I sometimes hear stories from older relatives about how life was for them 40+
years ago. They also were working some crazy hours and situations, my
grandparents living apart for the first 3 years of their marriage. He was a
hotel manager, so she'd come up to visit once a week or two for a night.

In some ways, I suspect we don't have that different a life in terms of hours
worked than a while ago. I'd love to see data on it (hint, hint, history stats
people?).

I think a lot of the additional stress and frustration of 2017 life comes
comes from the internet, being always connected, seeing so much 'positive
happenings' in other peoples lives on social media, and so much constant
negative stuff from the main news.

I have a theory that we have a signal:noise ratio in terms of relationships
and news, that we've got to keep balanced. Having 100 'friends' all at a mild
level of depth is actually adding noise, compared to the 1 or 2 really close
friendships. And the few close friendships actually lose a lot of their value
when we're constantly bombarded with the news and minor 'noise' relationships.

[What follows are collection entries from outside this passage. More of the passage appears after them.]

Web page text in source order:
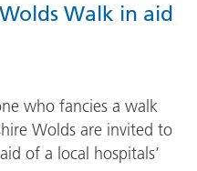
Walk in aid
who fancies a walk
Wolds are invited to
of a local hospitals’
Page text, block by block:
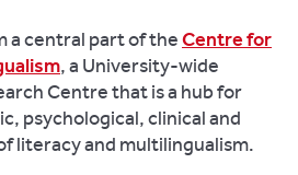
a central part of theCentre for
, a University-wide
Centre that is a hub for
psychological, clinical and
literacy and multilingualism.
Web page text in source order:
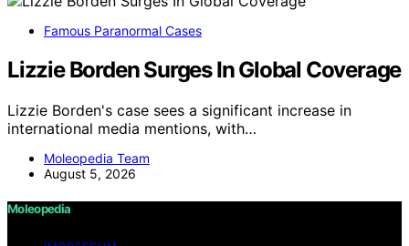
Famous Paranormal Cases
Lizzie Borden Surges In Global Coverage
Lizzie Borden's case sees a significant increase in
international media mentions, with…
Moleopedia Team
August 5, 2026
Moleopedia
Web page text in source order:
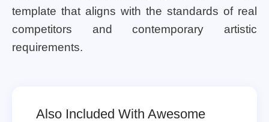
template that aligns with the standards of real
competitors and contemporary artistic
requirements.
Also Included With Awesome
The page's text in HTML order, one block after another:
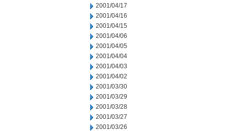
2001/04/17
2001/04/16
2001/04/15
2001/04/06
2001/04/05
2001/04/04
2001/04/03
2001/04/02
2001/03/30
2001/03/29
2001/03/28
2001/03/27
2001/03/26
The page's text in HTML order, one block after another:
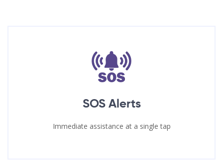
SOS Alerts
Immediate assistance at a single tap
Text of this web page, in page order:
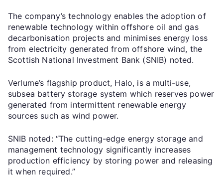
The company’s technology enables the adoption of
renewable technology within offshore oil and gas
decarbonisation projects and minimises energy loss
from electricity generated from offshore wind, the
Scottish National Investment Bank (SNIB) noted.
Verlume’s flagship product, Halo, is a multi-use,
subsea battery storage system which reserves power
generated from intermittent renewable energy
sources such as wind power.
SNIB noted: “The cutting-edge energy storage and
management technology significantly increases
production efficiency by storing power and releasing
it when required.”
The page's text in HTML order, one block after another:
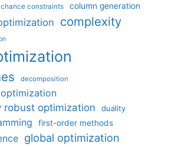
chance constraints column generation
complexity
decomposition
robust optimization
duality
first-order methods
global optimization
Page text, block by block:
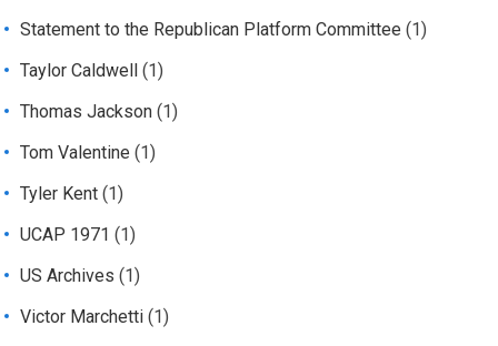
Statement to the Republican Platform Committee (1)
Taylor Caldwell (1)
Thomas Jackson (1)
Tom Valentine (1)
Tyler Kent (1)
UCAP 1971 (1)
US Archives (1)
Victor Marchetti (1)
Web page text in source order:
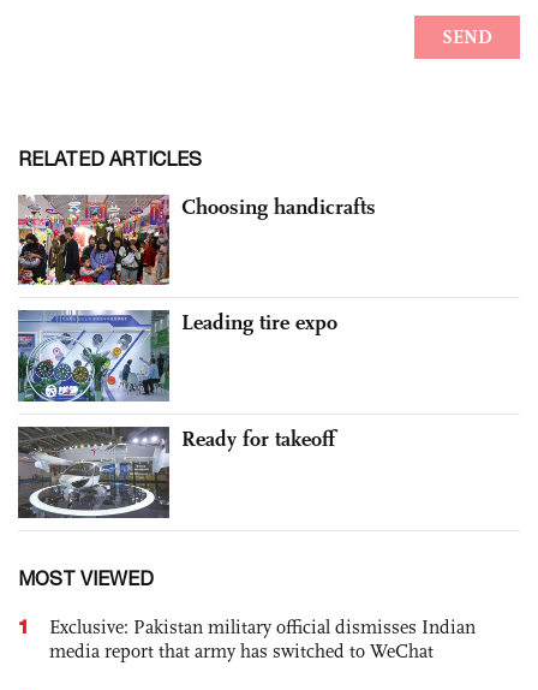
RELATED ARTICLES
Choosing handicrafts
Leading tire expo
Ready for takeoff
MOST VIEWED
1
Exclusive: Pakistan military official dismisses Indian
media report that army has switched to WeChat
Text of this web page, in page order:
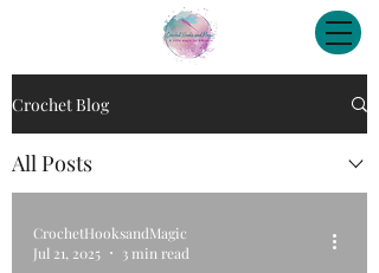
Crochet Blog
All Posts
CrochetHooksandMagic
Jul 21, 2025
3 min read
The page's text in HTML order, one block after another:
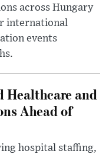
across Hungary
international
events
Healthcare and
Ahead of
hospital staffing,
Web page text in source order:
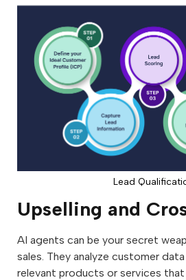
Lead
Upselling and
AI agents can be your secret
sales. They analyze customer
relevant products or services
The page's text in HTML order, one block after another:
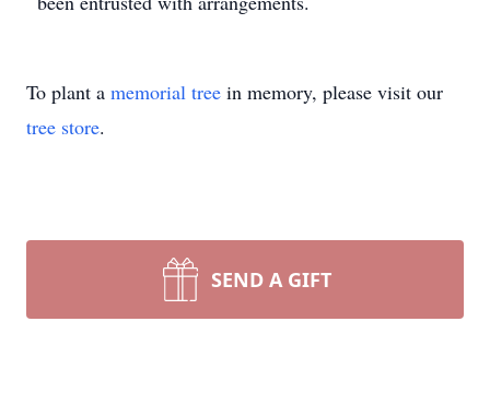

So when we're on facebook/twitter/etc, we're constantly adding noise to our
emotional inputs.

A couple things I'm trying to do, or at least find kind of interesting to
ponder/think about, are taking some old old practices, and thinking about
integrating them.

The Jewish 'Sabbath' idea, of one day completely off per week, is pretty
awesome. One part that I missed for a long time was that sabbath starts at
sunset on the day before, and ends at sunset of that day. So if you count
Sunday as your Sabbath (typical Christo-Western) you don't have to worry about
getting everything ready early Monday morning, you can get stuff sorted Sunday
night. And Saturday evening, once you've had dinner, or even at the start of
dinner, make a big deal of turning off phones, and leaving them off until the
next evening.

I dunno. I'm also in a long... discussion... with depression about who gets to
run my life. I've been off medication for a few months now, but it's still
complicated. It's so much easier when low on energy to flop on social media,
or netflix or whatever. But it doesn't seem to leave me feeling better the
next day.

I hope you can get some rest. Deep rest, in your soul.

------
iLemming
I thought people whose life is "centered around the work" don't usually have
luxury of time to write quite lengthy blogposts of not work related stuff.